PROBLEM STATEMENT:
In the records below, find every line with the word "rationaler" and copy it.

EXTRACTED DATA:
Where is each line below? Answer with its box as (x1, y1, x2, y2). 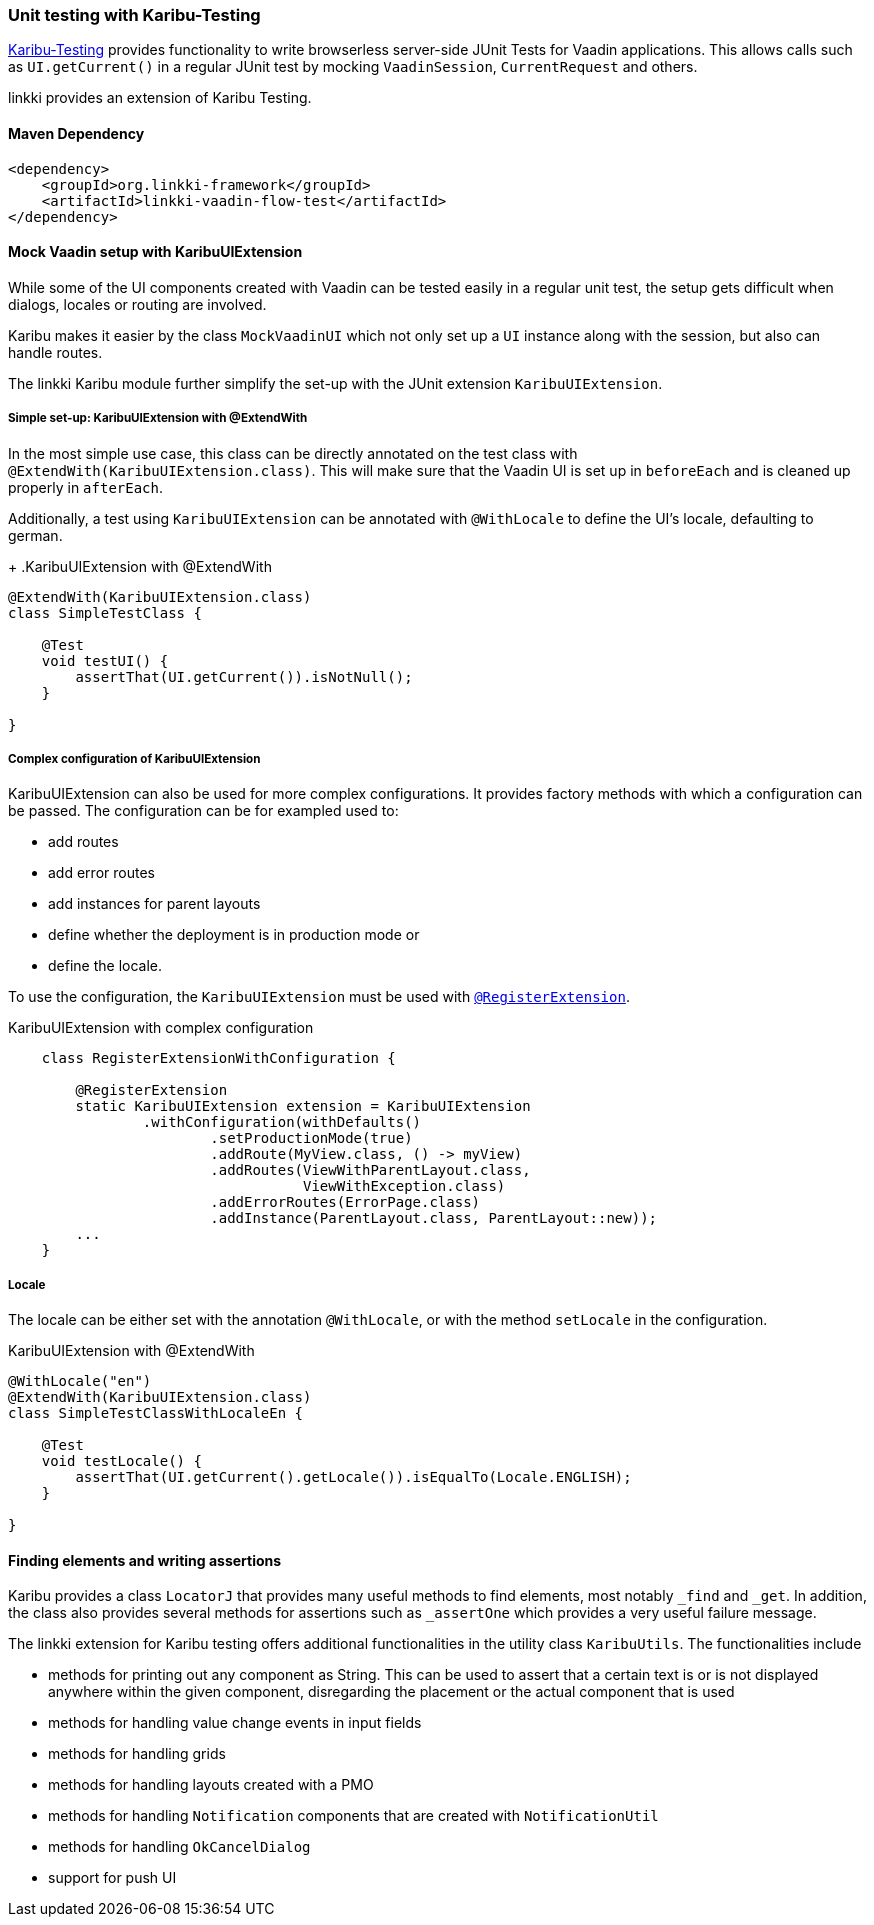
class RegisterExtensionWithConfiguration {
---
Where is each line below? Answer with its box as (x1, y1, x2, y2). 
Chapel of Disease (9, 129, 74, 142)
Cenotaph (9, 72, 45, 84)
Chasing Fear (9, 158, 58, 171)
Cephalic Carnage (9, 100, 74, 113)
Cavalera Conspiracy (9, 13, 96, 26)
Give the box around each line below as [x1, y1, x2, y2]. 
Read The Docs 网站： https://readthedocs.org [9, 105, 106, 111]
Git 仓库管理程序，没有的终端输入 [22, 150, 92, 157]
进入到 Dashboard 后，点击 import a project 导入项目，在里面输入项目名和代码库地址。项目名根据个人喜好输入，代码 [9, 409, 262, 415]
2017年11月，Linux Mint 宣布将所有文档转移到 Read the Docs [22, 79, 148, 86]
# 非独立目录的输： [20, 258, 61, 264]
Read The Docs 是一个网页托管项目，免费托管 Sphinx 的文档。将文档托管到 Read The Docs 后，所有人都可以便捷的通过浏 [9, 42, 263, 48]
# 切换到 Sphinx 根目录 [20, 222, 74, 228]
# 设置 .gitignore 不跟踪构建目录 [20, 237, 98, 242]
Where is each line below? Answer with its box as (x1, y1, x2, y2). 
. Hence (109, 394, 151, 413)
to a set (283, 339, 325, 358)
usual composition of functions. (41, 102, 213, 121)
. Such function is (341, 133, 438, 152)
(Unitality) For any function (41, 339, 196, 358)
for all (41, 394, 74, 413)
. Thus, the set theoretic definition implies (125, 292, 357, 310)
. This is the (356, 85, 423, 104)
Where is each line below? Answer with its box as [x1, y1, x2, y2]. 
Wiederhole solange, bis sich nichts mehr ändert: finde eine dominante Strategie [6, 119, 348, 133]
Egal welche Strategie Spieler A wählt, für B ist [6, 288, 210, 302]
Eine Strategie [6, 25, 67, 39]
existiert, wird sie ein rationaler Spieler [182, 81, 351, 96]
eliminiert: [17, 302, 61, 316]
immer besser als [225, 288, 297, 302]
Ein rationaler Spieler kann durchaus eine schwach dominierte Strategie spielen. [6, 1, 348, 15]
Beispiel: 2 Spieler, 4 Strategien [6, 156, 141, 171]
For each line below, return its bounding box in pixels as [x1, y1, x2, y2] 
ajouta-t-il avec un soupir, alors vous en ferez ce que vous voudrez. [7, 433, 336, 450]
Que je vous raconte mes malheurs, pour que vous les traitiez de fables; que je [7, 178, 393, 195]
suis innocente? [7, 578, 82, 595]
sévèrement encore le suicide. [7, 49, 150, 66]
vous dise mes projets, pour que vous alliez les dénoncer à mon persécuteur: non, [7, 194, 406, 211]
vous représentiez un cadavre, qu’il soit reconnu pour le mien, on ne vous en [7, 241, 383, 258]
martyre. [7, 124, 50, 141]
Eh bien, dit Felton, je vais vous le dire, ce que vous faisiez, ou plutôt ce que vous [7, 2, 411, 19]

OUTPUT FOR THIS TASK:
existiert, wird sie ein rationaler Spieler [182, 81, 351, 96]
Ein rationaler Spieler kann durchaus eine schwach dominierte Strategie spielen. [6, 1, 348, 15]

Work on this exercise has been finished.